**Problem requirements:** Repeat the data as given. Images do not go in the copy.

**Listed records:**

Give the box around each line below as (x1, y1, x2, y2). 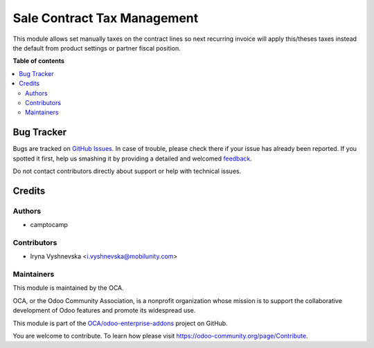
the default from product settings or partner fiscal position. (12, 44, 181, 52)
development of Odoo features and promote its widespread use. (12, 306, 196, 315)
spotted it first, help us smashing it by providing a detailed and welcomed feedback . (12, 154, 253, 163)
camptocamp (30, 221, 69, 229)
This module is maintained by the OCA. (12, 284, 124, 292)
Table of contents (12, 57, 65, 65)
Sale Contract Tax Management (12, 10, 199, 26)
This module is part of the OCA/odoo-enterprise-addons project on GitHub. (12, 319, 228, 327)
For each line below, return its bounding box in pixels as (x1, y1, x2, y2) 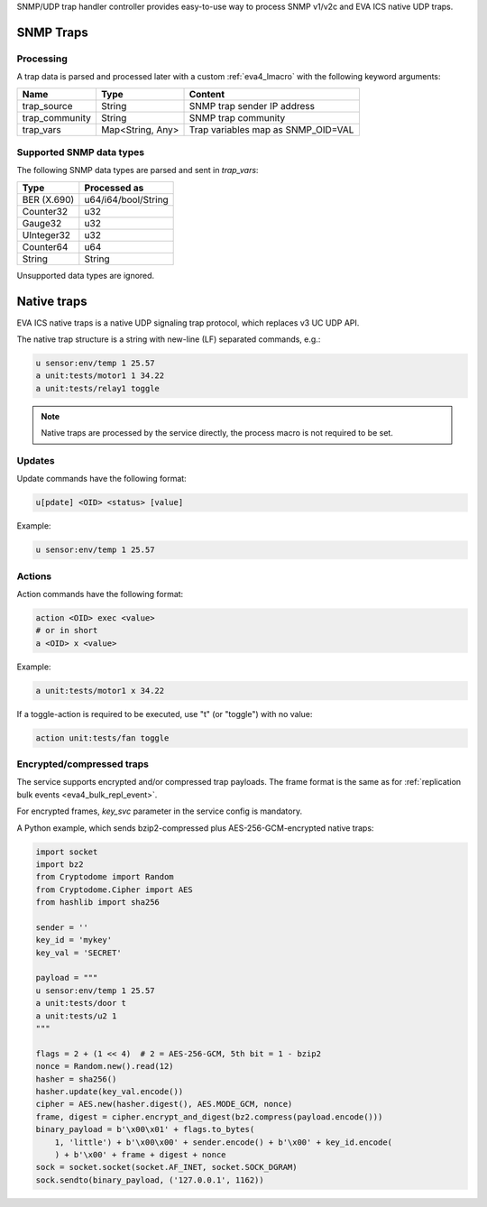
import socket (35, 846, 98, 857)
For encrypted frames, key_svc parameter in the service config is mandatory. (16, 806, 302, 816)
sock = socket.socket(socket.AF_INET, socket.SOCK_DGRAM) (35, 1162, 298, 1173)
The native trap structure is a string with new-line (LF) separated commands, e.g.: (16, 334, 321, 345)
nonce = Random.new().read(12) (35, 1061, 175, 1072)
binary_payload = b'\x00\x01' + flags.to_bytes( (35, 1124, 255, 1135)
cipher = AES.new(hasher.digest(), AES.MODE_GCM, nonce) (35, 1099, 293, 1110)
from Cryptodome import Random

**Task response:**
Give the box around each line below as (x1, y1, x2, y2). 
the default from product settings or partner fiscal position. (12, 44, 181, 52)
development of Odoo features and promote its widespread use. (12, 306, 196, 315)
spotted it first, help us smashing it by providing a detailed and welcomed feedback . (12, 154, 253, 163)
camptocamp (30, 221, 69, 229)
This module is maintained by the OCA. (12, 284, 124, 292)
Table of contents (12, 57, 65, 65)
Sale Contract Tax Management (12, 10, 199, 26)
This module is part of the OCA/odoo-enterprise-addons project on GitHub. (12, 319, 228, 327)
For each line below, return its bounding box in pixels as (x1, y1, x2, y2) 
import socket (35, 846, 98, 857)
For encrypted frames, key_svc parameter in the service config is mandatory. (16, 806, 302, 816)
sock = socket.socket(socket.AF_INET, socket.SOCK_DGRAM) (35, 1162, 298, 1173)
The native trap structure is a string with new-line (LF) separated commands, e.g.: (16, 334, 321, 345)
nonce = Random.new().read(12) (35, 1061, 175, 1072)
binary_payload = b'\x00\x01' + flags.to_bytes( (35, 1124, 255, 1135)
cipher = AES.new(hasher.digest(), AES.MODE_GCM, nonce) (35, 1099, 293, 1110)
from Cryptodome import Random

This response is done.